Point-to-point encryption (P2PE) was seen to be a silver bullet by many retailers because it promised to get rid of store estates from PCI DSS compliance scope. It has proved never to be quite so simple and brought with it the necessity for retailers to create procedural changes and undertake additional responsibilities such as for instance demonstrating secure chain of custody for security keys. Some retailers have started searching for alternatives to full P2PE such as for instance using secure segmented networks and TLS encryption as they’ve determined that the effort of achieving PCI approved P2PE outweighs the benefits.
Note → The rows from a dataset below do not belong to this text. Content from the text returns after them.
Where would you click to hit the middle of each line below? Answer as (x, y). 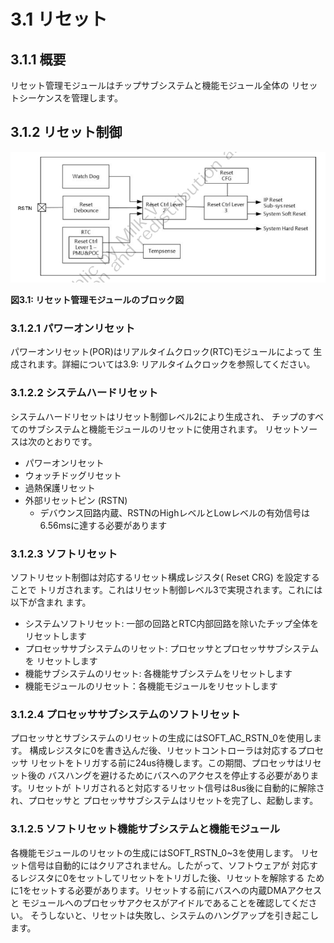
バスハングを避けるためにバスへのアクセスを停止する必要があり (179, 776)
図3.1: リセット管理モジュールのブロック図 (97, 300)
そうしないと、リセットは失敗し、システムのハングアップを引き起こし (174, 915)
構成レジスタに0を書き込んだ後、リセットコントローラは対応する (163, 751)
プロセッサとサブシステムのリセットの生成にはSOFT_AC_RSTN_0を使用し (161, 738)
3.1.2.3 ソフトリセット (64, 553)
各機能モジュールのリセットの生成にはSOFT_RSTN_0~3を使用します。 (154, 852)
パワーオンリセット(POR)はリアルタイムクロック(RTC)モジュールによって (161, 352)

About Opus Retail Solutions
Opus Retail Solutions specialise in providing Retail, Wholesale, & Integrated e-Commerce Solutions through its Software suite Opus Retail Manager. The entire EPOS operation is managed from Opus’s Headquarters in Belfast, Northern Ireland, along with regional development and support offices in the UK. Opus has been developing software for over 30 years and was one of the first Windows based EPOS systems in 1997. Opus Retail Manager is hardware independent and we offer hardware depending on client requirements, policy or budget.
The key to Opus’s success lies with its ongoing investment in Research and Development and Training to keep our Software products and services and staff world class. Services range from specifying client requirements to providing custom modifications, system implementation, training with a special emphasis on after-sales support so our customers can get the most from their system. The Company invests c £100k pa in R&D to ensure it’s software remains world-class.
The entire Opus operation is managed from Opus’s Headquarters in Belfast, Northern Ireland, along with regional development and support offices in the UK and Russia. Opus has partners all over the world and currently ships the software in five languages. Please contact us if you would like to discuss a partnership.
Although our Retail Manager Software and services procedures have evolved over the years from DOS through Windows enabling us to stay ahead of the curve, our core objective is still to provide innovative, best in breed, easy to use and robust EPoS solutions, no matter what the industry, the size or the individual need.